Find all the lines in the entries below that hold the word "Harry" and copy them.

***** Exercise data

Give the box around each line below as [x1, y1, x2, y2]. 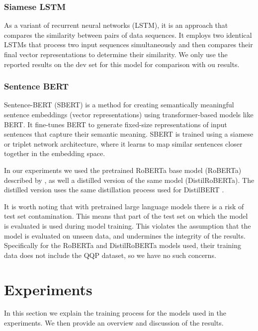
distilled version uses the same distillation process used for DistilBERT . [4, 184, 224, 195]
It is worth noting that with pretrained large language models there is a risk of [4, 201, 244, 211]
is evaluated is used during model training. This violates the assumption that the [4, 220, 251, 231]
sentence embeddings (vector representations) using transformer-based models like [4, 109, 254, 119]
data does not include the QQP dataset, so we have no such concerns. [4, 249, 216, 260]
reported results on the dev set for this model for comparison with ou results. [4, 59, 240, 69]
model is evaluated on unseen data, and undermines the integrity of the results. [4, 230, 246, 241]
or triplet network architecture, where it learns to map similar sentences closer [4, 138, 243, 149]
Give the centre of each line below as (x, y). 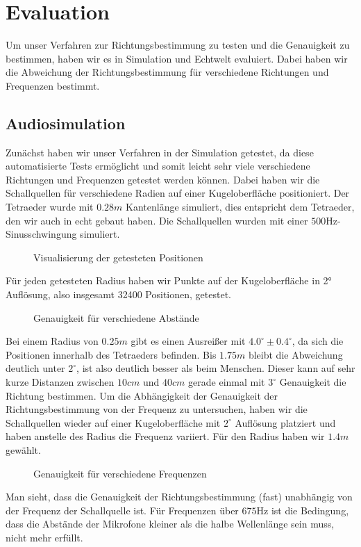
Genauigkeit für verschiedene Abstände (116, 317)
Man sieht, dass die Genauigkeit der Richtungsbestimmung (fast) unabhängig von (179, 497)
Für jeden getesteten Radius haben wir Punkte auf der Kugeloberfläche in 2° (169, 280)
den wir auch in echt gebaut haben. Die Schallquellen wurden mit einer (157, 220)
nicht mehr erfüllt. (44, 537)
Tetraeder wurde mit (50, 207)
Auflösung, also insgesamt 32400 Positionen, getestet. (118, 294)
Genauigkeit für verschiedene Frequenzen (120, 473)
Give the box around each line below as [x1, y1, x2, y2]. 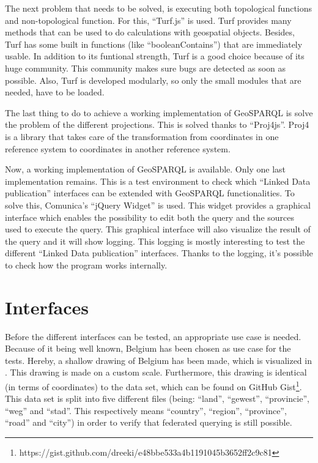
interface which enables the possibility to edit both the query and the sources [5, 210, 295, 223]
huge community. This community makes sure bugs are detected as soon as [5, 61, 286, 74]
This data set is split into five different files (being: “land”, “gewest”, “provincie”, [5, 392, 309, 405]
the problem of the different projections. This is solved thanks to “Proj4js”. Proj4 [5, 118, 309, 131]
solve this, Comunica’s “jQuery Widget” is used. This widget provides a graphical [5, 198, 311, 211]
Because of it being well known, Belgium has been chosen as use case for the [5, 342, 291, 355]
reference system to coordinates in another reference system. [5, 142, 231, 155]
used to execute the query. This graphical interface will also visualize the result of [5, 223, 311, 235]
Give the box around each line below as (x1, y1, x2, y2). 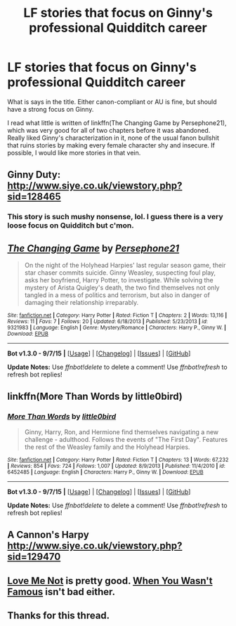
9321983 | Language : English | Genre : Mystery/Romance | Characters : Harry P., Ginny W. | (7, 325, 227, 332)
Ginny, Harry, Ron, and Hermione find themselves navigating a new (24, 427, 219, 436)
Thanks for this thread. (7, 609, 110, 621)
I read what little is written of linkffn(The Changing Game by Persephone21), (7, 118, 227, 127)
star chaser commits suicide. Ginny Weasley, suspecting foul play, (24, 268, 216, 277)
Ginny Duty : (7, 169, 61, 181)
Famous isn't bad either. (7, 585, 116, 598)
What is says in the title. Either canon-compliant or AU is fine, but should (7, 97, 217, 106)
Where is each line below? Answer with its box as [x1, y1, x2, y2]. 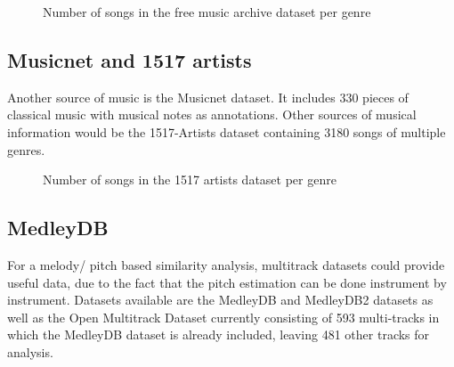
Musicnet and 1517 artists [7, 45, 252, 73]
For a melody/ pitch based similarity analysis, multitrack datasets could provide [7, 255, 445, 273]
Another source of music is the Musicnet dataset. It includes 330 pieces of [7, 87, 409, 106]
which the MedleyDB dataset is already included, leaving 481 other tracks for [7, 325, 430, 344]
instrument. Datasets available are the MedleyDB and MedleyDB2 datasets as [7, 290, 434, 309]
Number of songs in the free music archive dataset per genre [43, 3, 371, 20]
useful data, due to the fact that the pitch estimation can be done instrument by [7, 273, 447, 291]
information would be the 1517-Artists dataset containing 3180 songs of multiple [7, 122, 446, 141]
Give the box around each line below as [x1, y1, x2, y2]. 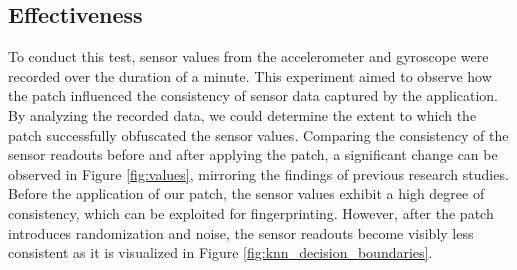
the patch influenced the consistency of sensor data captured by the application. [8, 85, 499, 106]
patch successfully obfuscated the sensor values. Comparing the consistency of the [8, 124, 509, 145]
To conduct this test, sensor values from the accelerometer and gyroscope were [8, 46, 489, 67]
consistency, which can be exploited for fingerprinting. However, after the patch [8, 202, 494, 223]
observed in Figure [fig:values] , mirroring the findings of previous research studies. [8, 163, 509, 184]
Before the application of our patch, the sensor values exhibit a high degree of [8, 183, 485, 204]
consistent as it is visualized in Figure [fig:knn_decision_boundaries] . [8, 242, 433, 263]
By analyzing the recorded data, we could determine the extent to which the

**********

» **Written answer**:
9321983 | Language : English | Genre : Mystery/Romance | Characters : Harry P., Ginny W. | (7, 325, 227, 332)
Ginny, Harry, Ron, and Hermione find themselves navigating a new (24, 427, 219, 436)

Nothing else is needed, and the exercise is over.